Once these mothers were in the system, health visitors, functioning like foot soldiers, would make sure they stayed in it. These agents were trained in the principles Horspool had codified for schoolgirls. Their job was to cross the literal threshold of the working-class home, notebook in hand, and translate public health policy into domestic practice – while reporting back on what they found in the households. They counted heads in cramped bedrooms, noted dampness on the walls, and enquired whether the baby was being breastfed ‘on schedule’. They could recommend a child for medical treatment, but they could also flag a mother for neglect. Officially, they were there to advise; unofficially, they were the state’s eyes and ears in the kitchen and the scullery. (Infant mortality began a major, long-term decline around 1900 but, ironically, not because working-class mothers were being trained. Public health officials today attribute dramatic increases in infant health to the introduction of clean water, sewage systems, pasteurised milk, and basic hygiene informed by germ theory. These public-health improvements dramatically reduced the infectious diseases that had been the leading killers of infants.)

For women, now primed to aim for the ideal of ‘good motherhood’, there was no escape. Consider this: at the turn of the century, the moral panic of infant death by ‘overlaying’ – the accidental smothering of infants who slept in the same bed with their parents – consumed the minds of infant welfare enthusiasts. The number of deaths from overlaying was small – the rate in 1911 was only 1.4 per 1,000 – but the incidents attracted a disproportionate amount of attention. The authors of a 1903 article in The British Medical Journal blamed ‘drunken, careless, or incapable’ mothers for this kind of infant death. The solution was simple: a separate cot for the baby. In 1906, The Lancet insisted that any ‘sober, kind-hearted, and hard-working’ parent could devise some kind of cot with ‘a little self-denial’.
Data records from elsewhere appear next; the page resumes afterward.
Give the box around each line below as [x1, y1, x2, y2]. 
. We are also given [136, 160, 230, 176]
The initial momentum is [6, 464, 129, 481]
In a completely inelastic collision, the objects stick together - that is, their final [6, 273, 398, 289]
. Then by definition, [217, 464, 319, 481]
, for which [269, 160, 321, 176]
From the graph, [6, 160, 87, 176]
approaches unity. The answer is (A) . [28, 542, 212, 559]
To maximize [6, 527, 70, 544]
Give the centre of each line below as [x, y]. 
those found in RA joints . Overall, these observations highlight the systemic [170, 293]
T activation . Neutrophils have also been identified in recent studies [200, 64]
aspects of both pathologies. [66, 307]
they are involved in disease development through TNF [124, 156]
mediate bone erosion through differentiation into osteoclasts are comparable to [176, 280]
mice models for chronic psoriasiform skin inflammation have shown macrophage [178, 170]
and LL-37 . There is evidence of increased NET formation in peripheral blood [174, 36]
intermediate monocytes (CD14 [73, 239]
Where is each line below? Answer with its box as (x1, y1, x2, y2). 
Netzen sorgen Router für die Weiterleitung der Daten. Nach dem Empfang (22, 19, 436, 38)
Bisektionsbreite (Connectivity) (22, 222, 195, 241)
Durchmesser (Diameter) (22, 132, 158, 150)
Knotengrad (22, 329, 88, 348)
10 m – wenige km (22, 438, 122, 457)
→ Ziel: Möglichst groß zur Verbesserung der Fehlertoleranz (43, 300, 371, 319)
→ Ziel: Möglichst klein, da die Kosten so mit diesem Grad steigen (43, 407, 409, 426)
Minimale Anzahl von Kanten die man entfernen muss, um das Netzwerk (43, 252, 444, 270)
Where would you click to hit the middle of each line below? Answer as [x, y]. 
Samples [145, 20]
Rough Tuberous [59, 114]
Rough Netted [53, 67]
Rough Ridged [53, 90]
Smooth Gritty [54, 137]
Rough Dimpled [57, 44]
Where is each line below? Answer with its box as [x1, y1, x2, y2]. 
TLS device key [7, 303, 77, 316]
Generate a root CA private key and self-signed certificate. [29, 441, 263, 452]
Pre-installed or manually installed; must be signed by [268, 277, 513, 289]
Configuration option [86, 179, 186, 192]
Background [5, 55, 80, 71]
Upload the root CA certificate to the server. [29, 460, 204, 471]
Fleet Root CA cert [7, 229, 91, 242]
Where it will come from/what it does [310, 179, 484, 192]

Public health officials created a system that could blame women for the structural failures of industrial capitalism

The fact that most working-class families could not afford a separate mattress, cot and blanket for the baby was not a concern for these maternal and infant welfare societies. In her book Round About a Pound a Week (1913) – the Nickel and Dimed of Edwardian Britain – Maud Pember Reeves documented how, for families surviving on a pound per week (just under $5 at the time), sharing a bed with infants simply made economic sense. Her study of poor families in Lambeth in south London revealed a broader pattern: the gap between expert advice and economic reality. Many children never tasted milk once weaned, but this had nothing to do with maternal ignorance. As Reeves explained: ‘The reason why the infants do not get milk is the reason why they do not get good housing or comfortable clothing – it is too expensive.’
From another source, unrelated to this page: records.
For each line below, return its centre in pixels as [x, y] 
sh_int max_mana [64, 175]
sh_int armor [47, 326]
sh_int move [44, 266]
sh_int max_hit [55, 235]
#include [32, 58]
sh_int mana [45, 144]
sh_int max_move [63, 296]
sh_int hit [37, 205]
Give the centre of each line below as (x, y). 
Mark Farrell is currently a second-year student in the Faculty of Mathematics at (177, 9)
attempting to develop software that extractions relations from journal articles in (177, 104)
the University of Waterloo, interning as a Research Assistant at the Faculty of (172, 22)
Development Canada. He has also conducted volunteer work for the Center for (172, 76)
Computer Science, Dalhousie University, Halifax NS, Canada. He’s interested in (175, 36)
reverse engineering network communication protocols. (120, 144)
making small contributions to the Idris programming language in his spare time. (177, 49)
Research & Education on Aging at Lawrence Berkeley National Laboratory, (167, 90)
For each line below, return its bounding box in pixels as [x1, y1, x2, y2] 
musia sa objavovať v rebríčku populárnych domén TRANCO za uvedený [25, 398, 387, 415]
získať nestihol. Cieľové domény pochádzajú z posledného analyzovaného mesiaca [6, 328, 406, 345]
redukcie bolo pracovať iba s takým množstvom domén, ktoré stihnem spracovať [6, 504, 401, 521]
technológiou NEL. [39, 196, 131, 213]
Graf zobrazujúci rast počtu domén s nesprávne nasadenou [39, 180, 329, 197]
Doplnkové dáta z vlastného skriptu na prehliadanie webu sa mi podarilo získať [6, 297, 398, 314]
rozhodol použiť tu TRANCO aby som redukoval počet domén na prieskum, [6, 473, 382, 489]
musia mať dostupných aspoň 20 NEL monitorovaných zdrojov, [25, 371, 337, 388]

Vintage black and white photo of a narrow street with Victorian buildings, scattered people and children playing.

The Tabard Estate, London, c1913. Courtesy London Picture Archives

The apparatus of maternal surveillance that emerged in Edwardian Britain was never really about saving babies – it was about saving the idea of the nation itself. By transforming motherhood from an intimate, embodied practice into a technical skill to be measured and monitored, public health officials created something unprecedented: a system that could blame individual women for the structural failures of industrial capitalism. The power of this invention was its apparent reasonableness. Who could argue against clean cots and regular feeding schedules? Who would defend ‘ignorant’ mothers against ‘scientific’ expertise? But scratch the surface of any maternal welfare programme, from the banana-crate cots to 40-degree milk, and the same pattern emerges: middle-class solutions imposed on working-class problems.

These ideals were modelled on a middle-class household with a breadwinner husband, separate bedrooms, running water, and money for fresh food. The same hidden assumptions shape today’s expert advice. When I think of Macy, her hands wrapped around a cup gone cold while her son flails at the café table, I realise that she too is being asked to perform a version of maternal perfection built for someone else’s circumstances: a mother with infinite patience, infinite time, and a private room for every tantrum.
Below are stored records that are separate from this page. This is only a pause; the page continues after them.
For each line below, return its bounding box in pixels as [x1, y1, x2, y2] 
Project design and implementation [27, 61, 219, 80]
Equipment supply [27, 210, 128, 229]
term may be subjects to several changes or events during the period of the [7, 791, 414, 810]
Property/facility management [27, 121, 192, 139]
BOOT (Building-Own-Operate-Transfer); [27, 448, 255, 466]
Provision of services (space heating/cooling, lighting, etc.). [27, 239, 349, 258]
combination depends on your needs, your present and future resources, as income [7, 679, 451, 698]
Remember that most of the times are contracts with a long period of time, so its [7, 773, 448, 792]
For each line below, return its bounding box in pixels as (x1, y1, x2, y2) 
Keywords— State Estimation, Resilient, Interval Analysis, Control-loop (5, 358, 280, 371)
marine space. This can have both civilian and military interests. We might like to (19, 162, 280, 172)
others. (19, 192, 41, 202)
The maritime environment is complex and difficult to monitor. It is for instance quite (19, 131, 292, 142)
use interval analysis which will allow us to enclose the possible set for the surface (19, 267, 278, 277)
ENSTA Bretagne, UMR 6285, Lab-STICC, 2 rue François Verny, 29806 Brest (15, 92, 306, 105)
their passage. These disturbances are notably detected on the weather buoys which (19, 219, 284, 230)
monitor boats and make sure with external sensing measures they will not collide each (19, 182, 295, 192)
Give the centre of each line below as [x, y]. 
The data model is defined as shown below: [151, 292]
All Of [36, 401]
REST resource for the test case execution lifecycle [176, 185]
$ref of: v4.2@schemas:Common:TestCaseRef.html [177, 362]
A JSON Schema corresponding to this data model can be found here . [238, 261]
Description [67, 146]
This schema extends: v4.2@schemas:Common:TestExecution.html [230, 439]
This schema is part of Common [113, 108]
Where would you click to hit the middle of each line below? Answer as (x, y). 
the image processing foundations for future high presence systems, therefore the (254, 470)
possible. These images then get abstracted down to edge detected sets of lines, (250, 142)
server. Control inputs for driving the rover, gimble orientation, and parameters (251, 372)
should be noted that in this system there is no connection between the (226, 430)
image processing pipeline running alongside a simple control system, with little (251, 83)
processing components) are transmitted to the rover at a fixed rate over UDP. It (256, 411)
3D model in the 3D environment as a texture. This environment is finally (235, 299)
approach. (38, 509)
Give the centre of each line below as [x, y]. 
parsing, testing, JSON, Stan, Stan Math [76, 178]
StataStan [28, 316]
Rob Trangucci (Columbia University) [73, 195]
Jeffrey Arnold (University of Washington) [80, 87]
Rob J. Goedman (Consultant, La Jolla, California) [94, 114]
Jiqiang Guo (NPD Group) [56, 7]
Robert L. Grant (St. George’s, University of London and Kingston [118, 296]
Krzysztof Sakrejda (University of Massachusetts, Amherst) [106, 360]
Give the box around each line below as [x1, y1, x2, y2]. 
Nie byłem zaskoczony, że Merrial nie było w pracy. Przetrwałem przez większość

As a movement, ‘scientific’ mothercraft coincided with British eugenics and the future of the white race. Francis Galton – Charles Darwin’s cousin and a polymath in his own right – coined the term ‘eugenics’ in his Inquiries into Human Faculty and its Development (1883). Long before the phrase ‘scientific motherhood’ entered public health discourse, Galton had laid the intellectual groundwork for transforming mothering from instinct into science. His racial taxonomy distinguished between the ‘unassisted mother-wit’ – natural instinct without scientific guidance – in the child-rearing of Indigenous peoples, and the supposedly more evolved capacities of the civilised races – a framework that would soon be applied to British mothers themselves. In this schema, ‘good motherhood’ was implicitly white middle-class motherhood; the rest were cases to be educated, inspected or abandoned.

Before the 20th century had even dawned, medical officers of health were recording infant deaths in England. Some took note of the Gouttes de Lait (the Drop of Milk) initiative in France, which provided free sterilised cow’s milk while weighing babies and dispensing advice to mothers. A few similar programmes had been started in Britain with help from the Ladies Sanitary Association – the same women who had spent decades visiting the poor to distribute soap, disinfectants and religious tracts.

For years, these efforts remained firmly in the realm of private charity, reaching only those mothers willing to endure middle-class sermonising about cleanliness and moral conduct. The work was viewed as an extension of traditional ‘lady visiting’ – well-meaning but ultimately small-scale attempts to reform the habits of the poor through personal contact with their social betters. Before 1900, no one imagined that the survival of the British Empire might depend on whether working-class mothers properly managed their babies’ feeding schedules.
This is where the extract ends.